▸ ACTIVITY:
The response must consist of the complete listing below, reproduced without alteration.

▸ DATA TO USE:

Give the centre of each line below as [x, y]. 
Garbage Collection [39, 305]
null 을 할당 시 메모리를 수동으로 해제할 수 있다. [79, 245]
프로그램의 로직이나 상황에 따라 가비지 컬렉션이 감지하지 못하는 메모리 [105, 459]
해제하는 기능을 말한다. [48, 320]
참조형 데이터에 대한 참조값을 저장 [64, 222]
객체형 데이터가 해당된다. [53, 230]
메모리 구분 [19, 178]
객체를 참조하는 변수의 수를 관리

▸ EXPECTED OUTPUT:
Give the centre of each line below as [x, y]. 
Garbage Collection [39, 305]
null 을 할당 시 메모리를 수동으로 해제할 수 있다. [79, 245]
프로그램의 로직이나 상황에 따라 가비지 컬렉션이 감지하지 못하는 메모리 [105, 459]
해제하는 기능을 말한다. [48, 320]
참조형 데이터에 대한 참조값을 저장 [64, 222]
객체형 데이터가 해당된다. [53, 230]
메모리 구분 [19, 178]
객체를 참조하는 변수의 수를 관리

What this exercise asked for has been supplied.